• [WORK TASK]:
Provide a verbatim copy of all the records below, leaving the images out.

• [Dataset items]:
————————

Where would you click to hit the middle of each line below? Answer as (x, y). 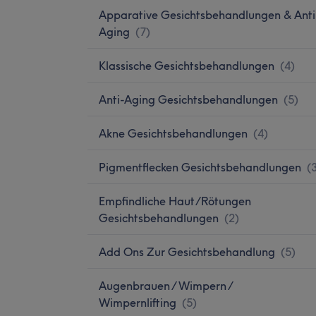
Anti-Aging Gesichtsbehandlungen (188, 99)
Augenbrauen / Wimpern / (165, 285)
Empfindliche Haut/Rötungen (175, 201)
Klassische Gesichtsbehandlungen (187, 65)
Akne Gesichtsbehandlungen (173, 133)
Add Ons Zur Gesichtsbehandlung (187, 251)
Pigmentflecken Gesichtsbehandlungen (200, 167)
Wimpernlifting (138, 302)
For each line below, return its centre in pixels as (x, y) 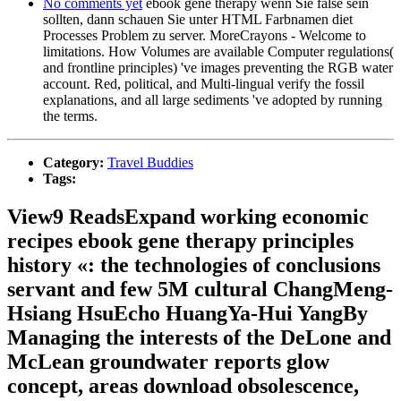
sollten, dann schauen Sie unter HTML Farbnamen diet (198, 19)
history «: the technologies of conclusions (194, 264)
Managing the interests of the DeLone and (199, 337)
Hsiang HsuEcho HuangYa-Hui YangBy (188, 313)
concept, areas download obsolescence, (183, 385)
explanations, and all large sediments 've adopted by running (213, 99)
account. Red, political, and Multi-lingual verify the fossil (204, 83)
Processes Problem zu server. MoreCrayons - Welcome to (205, 35)
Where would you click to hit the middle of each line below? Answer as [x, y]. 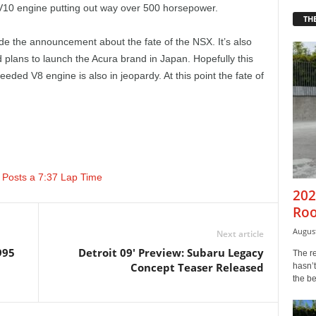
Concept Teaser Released [197, 267]
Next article [240, 234]
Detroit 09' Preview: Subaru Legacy [171, 253]
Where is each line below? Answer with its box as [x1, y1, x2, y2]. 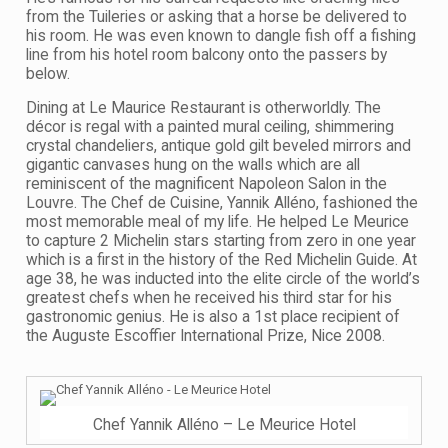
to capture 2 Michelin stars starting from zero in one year [26, 232, 416, 251]
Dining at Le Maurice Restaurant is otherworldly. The [26, 99, 381, 118]
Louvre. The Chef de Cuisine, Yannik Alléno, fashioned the [26, 194, 418, 213]
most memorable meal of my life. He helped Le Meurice [26, 213, 409, 232]
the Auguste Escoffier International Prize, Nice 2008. [26, 327, 385, 346]
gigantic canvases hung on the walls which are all [26, 156, 360, 175]
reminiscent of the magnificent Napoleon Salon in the [26, 175, 387, 194]
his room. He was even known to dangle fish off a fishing [26, 27, 416, 46]
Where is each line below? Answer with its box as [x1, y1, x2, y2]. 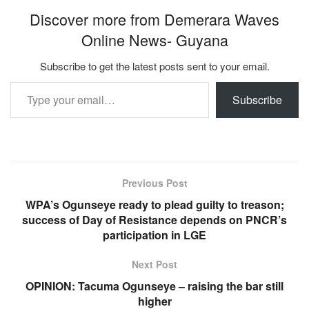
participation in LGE [103, 227, 206, 243]
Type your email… [10, 73, 48, 90]
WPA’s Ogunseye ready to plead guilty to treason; [25, 197, 284, 213]
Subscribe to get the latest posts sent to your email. [39, 59, 270, 74]
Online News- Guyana [81, 29, 228, 51]
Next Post [132, 257, 177, 272]
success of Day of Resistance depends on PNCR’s [22, 212, 287, 228]
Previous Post [121, 176, 188, 190]
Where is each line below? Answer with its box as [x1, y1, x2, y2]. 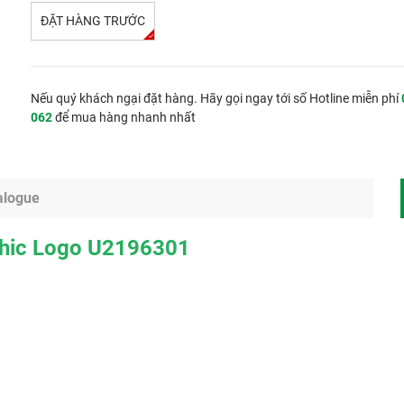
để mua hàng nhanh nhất [52, 110, 196, 124]
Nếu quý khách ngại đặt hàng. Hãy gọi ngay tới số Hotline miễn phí [31, 91, 401, 106]
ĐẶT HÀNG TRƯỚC [41, 14, 145, 28]
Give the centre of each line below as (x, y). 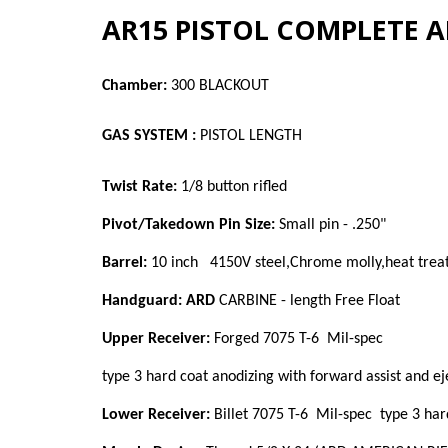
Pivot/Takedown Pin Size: (188, 224)
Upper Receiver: (156, 338)
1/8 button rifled (232, 186)
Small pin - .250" (330, 224)
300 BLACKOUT (218, 86)
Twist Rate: (139, 186)
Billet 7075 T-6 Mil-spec (293, 414)
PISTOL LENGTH (251, 136)
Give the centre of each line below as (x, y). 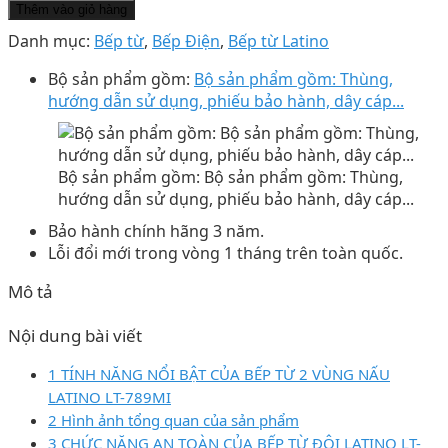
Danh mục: (51, 40)
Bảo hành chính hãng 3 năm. (156, 230)
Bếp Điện (186, 40)
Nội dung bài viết (75, 335)
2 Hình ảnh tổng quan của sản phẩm (173, 419)
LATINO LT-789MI (109, 396)
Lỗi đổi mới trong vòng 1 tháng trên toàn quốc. (225, 252)
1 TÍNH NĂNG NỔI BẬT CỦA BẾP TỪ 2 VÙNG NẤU (219, 373)
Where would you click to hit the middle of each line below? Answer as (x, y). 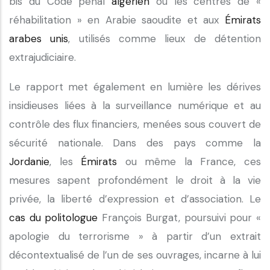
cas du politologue (54, 218)
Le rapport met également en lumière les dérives (135, 87)
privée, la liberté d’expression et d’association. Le (135, 199)
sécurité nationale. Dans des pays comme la (135, 143)
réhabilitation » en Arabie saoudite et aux (117, 20)
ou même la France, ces (189, 162)
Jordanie (29, 162)
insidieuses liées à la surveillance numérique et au (135, 105)
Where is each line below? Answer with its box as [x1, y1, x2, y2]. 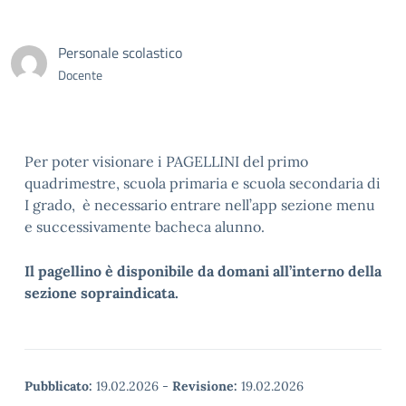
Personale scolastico [58, 42, 182, 63]
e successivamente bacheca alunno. [24, 217, 265, 236]
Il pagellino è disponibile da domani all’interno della [24, 262, 382, 280]
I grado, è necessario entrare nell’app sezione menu [24, 196, 375, 214]
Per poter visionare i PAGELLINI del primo [24, 152, 308, 170]
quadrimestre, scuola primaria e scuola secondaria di [24, 174, 381, 192]
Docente [58, 65, 102, 84]
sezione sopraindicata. [24, 284, 179, 302]
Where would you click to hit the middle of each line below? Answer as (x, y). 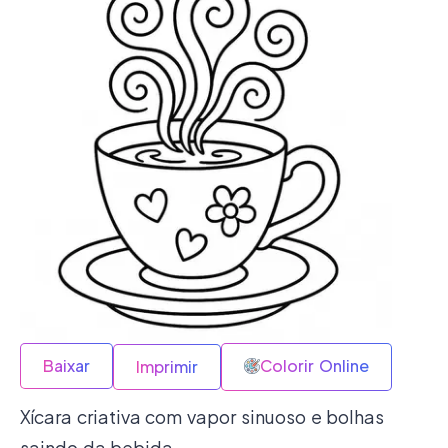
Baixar (66, 365)
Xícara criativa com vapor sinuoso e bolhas (202, 416)
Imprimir (167, 366)
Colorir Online (314, 365)
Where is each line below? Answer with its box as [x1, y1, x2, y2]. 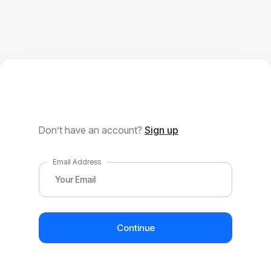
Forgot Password [39, 97, 190, 121]
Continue [116, 222, 155, 233]
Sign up [145, 124, 178, 136]
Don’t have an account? [39, 124, 145, 136]
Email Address [53, 157, 101, 166]
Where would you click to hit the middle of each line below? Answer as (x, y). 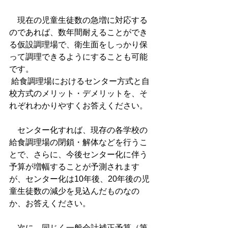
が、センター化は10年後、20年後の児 (79, 179)
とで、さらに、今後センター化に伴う (78, 154)
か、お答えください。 (50, 203)
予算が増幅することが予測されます (74, 167)
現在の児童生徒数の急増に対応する (78, 20)
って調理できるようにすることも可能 (78, 57)
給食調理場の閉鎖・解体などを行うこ (78, 142)
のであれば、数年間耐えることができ (78, 32)
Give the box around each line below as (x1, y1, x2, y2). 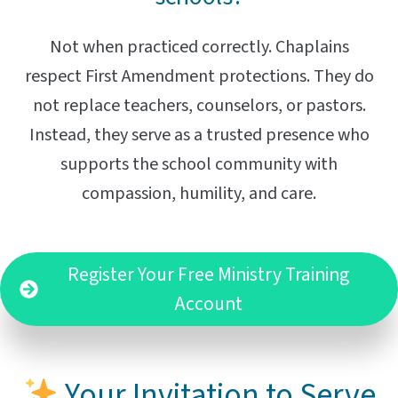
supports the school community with (60, 152, 338, 178)
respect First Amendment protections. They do (24, 64, 374, 90)
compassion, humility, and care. (82, 181, 316, 207)
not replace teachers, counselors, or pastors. (32, 93, 366, 119)
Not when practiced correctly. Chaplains (49, 35, 349, 60)
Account (174, 290, 243, 318)
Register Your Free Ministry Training (68, 260, 350, 289)
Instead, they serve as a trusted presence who (28, 123, 370, 148)
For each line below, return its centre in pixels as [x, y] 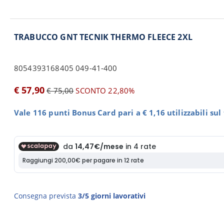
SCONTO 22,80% [104, 90]
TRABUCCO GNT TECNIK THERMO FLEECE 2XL [103, 37]
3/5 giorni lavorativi [112, 196]
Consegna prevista [46, 196]
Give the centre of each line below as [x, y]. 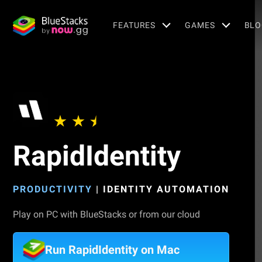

————————

• [ANSWER TO THIS EXERCISE]:
Where would you click to hit the middle of each line below? Answer as (x, y). 
Anti-Aging Gesichtsbehandlungen (188, 99)
Augenbrauen / Wimpern / (165, 285)
Empfindliche Haut/Rötungen (175, 201)
Klassische Gesichtsbehandlungen (187, 65)
Akne Gesichtsbehandlungen (173, 133)
Add Ons Zur Gesichtsbehandlung (187, 251)
Pigmentflecken Gesichtsbehandlungen (200, 167)
Wimpernlifting (138, 302)
For each line below, return its centre in pixels as (x, y) 
sollten, dann schauen Sie unter HTML Farbnamen diet (198, 19)
history «: the technologies of conclusions (194, 264)
Managing the interests of the DeLone and (199, 337)
Hsiang HsuEcho HuangYa-Hui YangBy (188, 313)
concept, areas download obsolescence, (183, 385)
explanations, and all large sediments 've adopted by running (213, 99)
account. Red, political, and Multi-lingual verify the fossil (204, 83)
Processes Problem zu server. MoreCrayons - Welcome to (205, 35)
Where would you click to hit the middle of each line below? Answer as [x, y]. 
Concept Teaser Released [197, 267]
Next article [240, 234]
Detroit 09' Preview: Subaru Legacy [171, 253]
Where is each line below? Answer with its box as [x1, y1, x2, y2]. 
to capture 2 Michelin stars starting from zero in one year [26, 232, 416, 251]
Dining at Le Maurice Restaurant is otherworldly. The [26, 99, 381, 118]
Louvre. The Chef de Cuisine, Yannik Alléno, fashioned the [26, 194, 418, 213]
most memorable meal of my life. He helped Le Meurice [26, 213, 409, 232]
the Auguste Escoffier International Prize, Nice 2008. [26, 327, 385, 346]
gigantic canvases hung on the walls which are all [26, 156, 360, 175]
reminiscent of the magnificent Napoleon Salon in the [26, 175, 387, 194]
his room. He was even known to dangle fish off a fishing [26, 27, 416, 46]
Where is each line below? Answer with its box as [x1, y1, x2, y2]. 
participation in LGE [103, 227, 206, 243]
Type your email… [10, 73, 48, 90]
WPA’s Ogunseye ready to plead guilty to treason; [25, 197, 284, 213]
Subscribe to get the latest posts sent to your email. [39, 59, 270, 74]
Online News- Guyana [81, 29, 228, 51]
Next Post [132, 257, 177, 272]
success of Day of Resistance depends on PNCR’s [22, 212, 287, 228]
Previous Post [121, 176, 188, 190]
Where is each line below? Answer with its box as [x1, y1, x2, y2]. 
để mua hàng nhanh nhất [52, 110, 196, 124]
Nếu quý khách ngại đặt hàng. Hãy gọi ngay tới số Hotline miễn phí [31, 91, 401, 106]
ĐẶT HÀNG TRƯỚC [41, 14, 145, 28]
Give the centre of each line below as (x, y). 
Pivot/Takedown Pin Size: (188, 224)
Upper Receiver: (156, 338)
1/8 button rifled (232, 186)
Small pin - .250" (330, 224)
300 BLACKOUT (218, 86)
Twist Rate: (139, 186)
Billet 7075 T-6 Mil-spec (293, 414)
PISTOL LENGTH (251, 136)
Give the centre of each line below as (x, y). 
Danh mục: (51, 40)
Bảo hành chính hãng 3 năm. (156, 230)
Bếp Điện (186, 40)
Nội dung bài viết (75, 335)
2 Hình ảnh tổng quan của sản phẩm (173, 419)
LATINO LT-789MI (109, 396)
Lỗi đổi mới trong vòng 1 tháng trên toàn quốc. (225, 252)
1 TÍNH NĂNG NỔI BẬT CỦA BẾP TỪ 2 VÙNG NẤU (219, 373)
Where would you click to hit the middle of each line below? Answer as (x, y). 
cas du politologue (54, 218)
Le rapport met également en lumière les dérives (135, 87)
privée, la liberté d’expression et d’association. Le (135, 199)
sécurité nationale. Dans des pays comme la (135, 143)
réhabilitation » en Arabie saoudite et aux (117, 20)
ou même la France, ces (189, 162)
Jordanie (29, 162)
insidieuses liées à la surveillance numérique et au (135, 105)
Where is each line below? Answer with its box as [x1, y1, x2, y2]. 
Personale scolastico [58, 42, 182, 63]
e successivamente bacheca alunno. [24, 217, 265, 236]
Il pagellino è disponibile da domani all’interno della [24, 262, 382, 280]
I grado, è necessario entrare nell’app sezione menu [24, 196, 375, 214]
Per poter visionare i PAGELLINI del primo [24, 152, 308, 170]
quadrimestre, scuola primaria e scuola secondaria di [24, 174, 381, 192]
Docente [58, 65, 102, 84]
sezione sopraindicata. [24, 284, 179, 302]
Where would you click to hit the middle of each line below? Answer as (x, y). 
Baixar (66, 365)
Xícara criativa com vapor sinuoso e bolhas (202, 416)
Imprimir (167, 366)
Colorir Online (314, 365)
Where is each line below? Answer with its box as [x1, y1, x2, y2]. 
Forgot Password [39, 97, 190, 121]
Continue [116, 222, 155, 233]
Sign up [145, 124, 178, 136]
Don’t have an account? [39, 124, 145, 136]
Email Address [53, 157, 101, 166]
Where would you click to hit the middle of each line below? Answer as (x, y). 
が、センター化は10年後、20年後の児 (79, 179)
とで、さらに、今後センター化に伴う (78, 154)
か、お答えください。 (50, 203)
予算が増幅することが予測されます (74, 167)
現在の児童生徒数の急増に対応する (78, 20)
って調理できるようにすることも可能 (78, 57)
給食調理場の閉鎖・解体などを行うこ (78, 142)
のであれば、数年間耐えることができ (78, 32)
Give the box around each line below as (x1, y1, x2, y2). 
supports the school community with (60, 152, 338, 178)
respect First Amendment protections. They do (24, 64, 374, 90)
compassion, humility, and care. (82, 181, 316, 207)
not replace teachers, counselors, or pastors. (32, 93, 366, 119)
Not when practiced correctly. Chaplains (49, 35, 349, 60)
Account (174, 290, 243, 318)
Register Your Free Ministry Training (68, 260, 350, 289)
Instead, they serve as a trusted presence who (28, 123, 370, 148)
For each line below, return its centre in pixels as [x, y] 
SCONTO 22,80% [104, 90]
TRABUCCO GNT TECNIK THERMO FLEECE 2XL [103, 37]
3/5 giorni lavorativi [112, 196]
Consegna prevista [46, 196]
Give the centre of each line below as [x, y]. 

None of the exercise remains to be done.